Correlation Between HC and XDN
Can any of the company-specific risk be diversified away by investing in both HC and XDN at the same time? Although using a correlation coefficient on its own may not help to predict future stock returns, this module helps to understand the diversifiable risk of combining HC and XDN into the same portfolio, which is an essential part of the fundamental portfolio management process.
By analyzing existing cross correlation between HC and XDN, you can compare the effects of market volatilities on HC and XDN and check how they will diversify away market risk if combined in the same portfolio for a given time horizon. You can also utilize pair trading strategies of matching a long position in HC with a short position of XDN. Check out your portfolio center. Please also check ongoing floating volatility patterns of HC and XDN.
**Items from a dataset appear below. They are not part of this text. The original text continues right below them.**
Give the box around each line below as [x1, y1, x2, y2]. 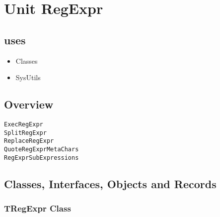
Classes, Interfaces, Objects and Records [4, 176, 217, 191]
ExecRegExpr [4, 120, 43, 128]
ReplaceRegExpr [4, 137, 54, 145]
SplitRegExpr [4, 129, 47, 136]
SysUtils [15, 72, 41, 83]
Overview [4, 97, 54, 112]
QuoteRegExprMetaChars [4, 145, 79, 153]
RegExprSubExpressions [4, 154, 79, 161]
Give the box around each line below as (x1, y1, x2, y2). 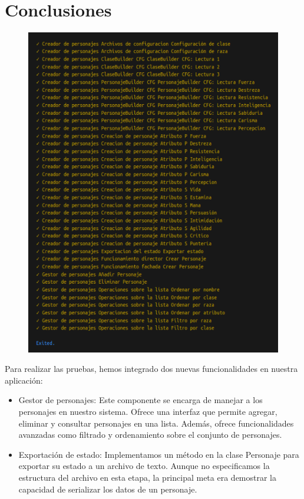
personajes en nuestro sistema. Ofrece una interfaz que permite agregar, (18, 405, 277, 417)
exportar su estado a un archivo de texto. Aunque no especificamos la (18, 460, 270, 472)
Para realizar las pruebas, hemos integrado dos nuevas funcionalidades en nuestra (5, 362, 298, 375)
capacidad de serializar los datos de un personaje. (18, 483, 197, 495)
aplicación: (5, 374, 43, 386)
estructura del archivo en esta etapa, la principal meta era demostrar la (18, 471, 277, 483)
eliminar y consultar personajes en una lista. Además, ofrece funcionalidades (18, 417, 294, 429)
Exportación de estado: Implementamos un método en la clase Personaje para (18, 448, 299, 460)
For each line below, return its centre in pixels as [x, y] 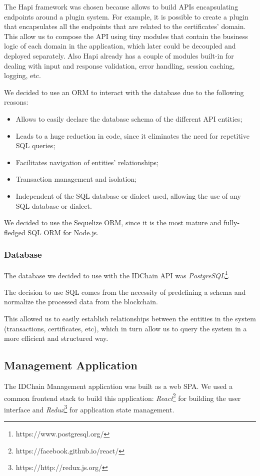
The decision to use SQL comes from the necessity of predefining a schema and [125, 292]
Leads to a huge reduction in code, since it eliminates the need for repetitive [132, 135]
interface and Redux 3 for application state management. [89, 408]
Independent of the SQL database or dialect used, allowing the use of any [128, 195]
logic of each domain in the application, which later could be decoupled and [120, 46]
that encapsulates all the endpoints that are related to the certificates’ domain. [125, 26]
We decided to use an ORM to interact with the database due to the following [124, 92]
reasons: [16, 102]
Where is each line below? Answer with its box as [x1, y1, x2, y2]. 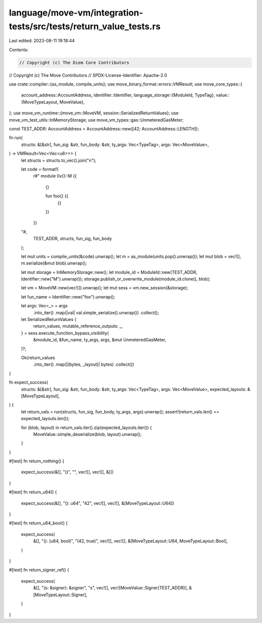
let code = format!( [21, 166, 59, 172]
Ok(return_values [21, 355, 55, 360]
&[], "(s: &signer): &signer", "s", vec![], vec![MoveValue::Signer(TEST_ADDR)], [33, 585, 188, 591]
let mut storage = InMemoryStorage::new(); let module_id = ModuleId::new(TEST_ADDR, [21, 269, 197, 275]
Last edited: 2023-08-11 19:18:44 [9, 38, 75, 44]
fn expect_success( [9, 379, 49, 385]
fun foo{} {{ [45, 193, 69, 199]
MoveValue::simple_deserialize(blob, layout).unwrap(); [33, 431, 142, 437]
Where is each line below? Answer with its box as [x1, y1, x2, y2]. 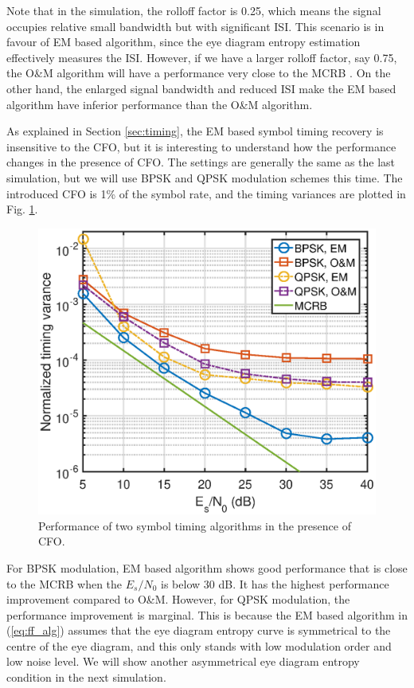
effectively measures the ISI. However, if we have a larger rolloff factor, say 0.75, [6, 49, 397, 65]
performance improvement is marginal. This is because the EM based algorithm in [6, 606, 408, 623]
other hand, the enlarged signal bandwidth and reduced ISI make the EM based [6, 80, 396, 96]
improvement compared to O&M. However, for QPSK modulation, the [6, 591, 350, 608]
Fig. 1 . [6, 201, 38, 217]
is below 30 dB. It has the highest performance [161, 575, 389, 592]
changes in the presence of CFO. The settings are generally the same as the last [6, 154, 396, 170]
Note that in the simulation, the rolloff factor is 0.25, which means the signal [6, 2, 381, 18]
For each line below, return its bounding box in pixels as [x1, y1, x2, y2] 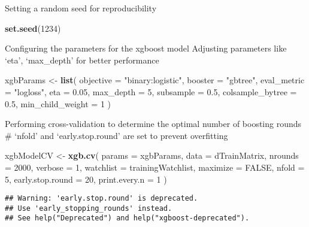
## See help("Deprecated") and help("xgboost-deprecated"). [5, 214, 250, 223]
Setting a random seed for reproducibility [5, 2, 157, 14]
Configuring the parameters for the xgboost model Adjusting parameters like [5, 42, 287, 55]
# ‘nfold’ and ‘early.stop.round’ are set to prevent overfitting [5, 129, 228, 141]
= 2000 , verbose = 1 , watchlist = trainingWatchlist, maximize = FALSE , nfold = [5, 161, 305, 173]
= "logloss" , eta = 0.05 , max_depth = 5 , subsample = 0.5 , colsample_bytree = [5, 85, 297, 98]
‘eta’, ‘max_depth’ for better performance [5, 53, 159, 66]
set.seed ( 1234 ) [5, 22, 61, 34]
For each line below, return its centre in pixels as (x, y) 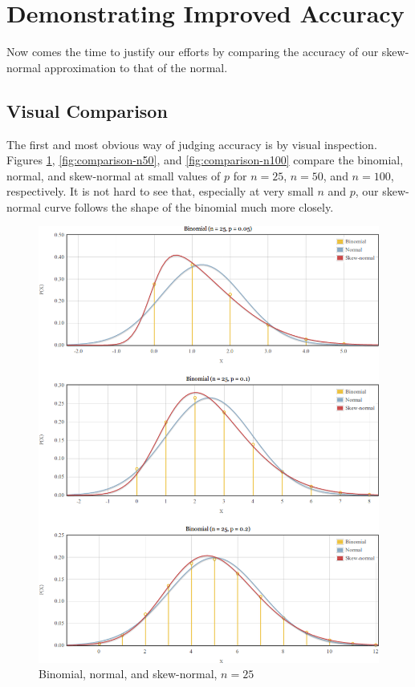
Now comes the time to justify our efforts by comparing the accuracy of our (193, 52)
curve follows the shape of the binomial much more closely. (189, 206)
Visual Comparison (87, 110)
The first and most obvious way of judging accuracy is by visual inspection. (192, 144)
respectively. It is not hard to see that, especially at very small (160, 191)
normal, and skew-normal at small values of (114, 175)
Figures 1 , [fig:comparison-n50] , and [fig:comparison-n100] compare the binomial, (205, 160)
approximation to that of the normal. (136, 67)
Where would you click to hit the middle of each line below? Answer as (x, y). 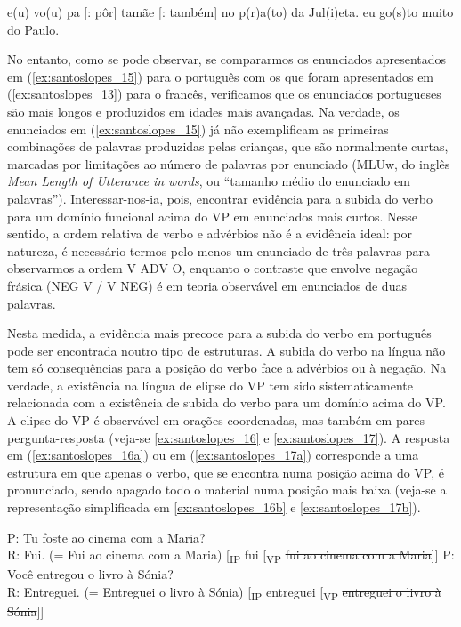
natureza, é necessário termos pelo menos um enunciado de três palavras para (219, 250)
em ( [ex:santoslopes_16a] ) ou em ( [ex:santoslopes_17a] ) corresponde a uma (213, 455)
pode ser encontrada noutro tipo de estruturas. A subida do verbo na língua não (226, 350)
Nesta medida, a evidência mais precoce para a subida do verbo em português (219, 333)
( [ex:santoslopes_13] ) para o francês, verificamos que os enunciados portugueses (224, 94)
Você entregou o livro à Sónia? (90, 574)
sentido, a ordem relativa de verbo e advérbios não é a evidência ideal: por (210, 233)
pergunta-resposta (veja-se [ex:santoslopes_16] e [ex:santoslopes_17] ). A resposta (229, 437)

Diversification Opportunities for HC and XDN
Poor diversification
The 3 months correlation between HC and XDN is 0.64. Overlapping area represents the amount of risk that can be diversified away by holding HC and XDN in the same portfolio, assuming nothing else is changed. The correlation between historical prices or returns on XDN and HC is a relative statistical measure of the degree to which these equity instruments tend to move together. The correlation coefficient measures the extent to which returns on HC are associated (or correlated) with XDN. Values of the correlation coefficient range from -1 to +1, where. The correlation of zero (0) is possible when the price movement of XDN has no effect on the direction of HC i.e., HC and XDN go up and down completely randomly.
Pair Corralation between HC and XDN
Assuming the 90 days horizon HC is expected to generate 12.6 times more return on investment than XDN. However, HC is 12.6 times more volatile than XDN. It trades about 0.09 of its potential returns per unit of risk. XDN is currently generating about 0.03 per unit of risk. If you would invest 2.38 in HC on December 27, 2024 and sell it today you would lose (0.18) from holding HC or give up 7.56% of portfolio value over 90 days.
Time Period | 3 Months [change] |
Direction | Moves Together |
Strength | Significant |
Accuracy | 100.0% |
Values | Daily Returns |
HC vs. XDN
Performance |
Timeline |
HC |
XDN |
HC and XDN Volatility Contrast
Predicted Return Density |
Returns |
Pair Trading with HC and XDN
The main advantage of trading using opposite HC and XDN positions is that it hedges away some unsystematic risk. Because of two separate transactions, even if HC position performs unexpectedly, XDN can make up some of the losses. Pair trading also minimizes risk from directional movements in the market. For example, if an entire industry or sector drops because of unexpected headlines, the short position in XDN will offset losses from the drop in XDN's long position.The idea behind HC and XDN pairs trading is to make the combined position market-neutral, meaning the overall market's direction will not affect its win or loss (or potential downside or upside). This can be achieved by designing a pairs trade with two highly correlated stocks or equities that operate in a similar space or sector, making it possible to obtain profits through simple and relatively low-risk investment.Check out your portfolio center.Note that this page's information should be used as a complementary analysis to find the right mix of equity instruments to add to your existing portfolios or create a brand new portfolio. You can also try the Technical Analysis module to check basic technical indicators and analysis based on most latest market data.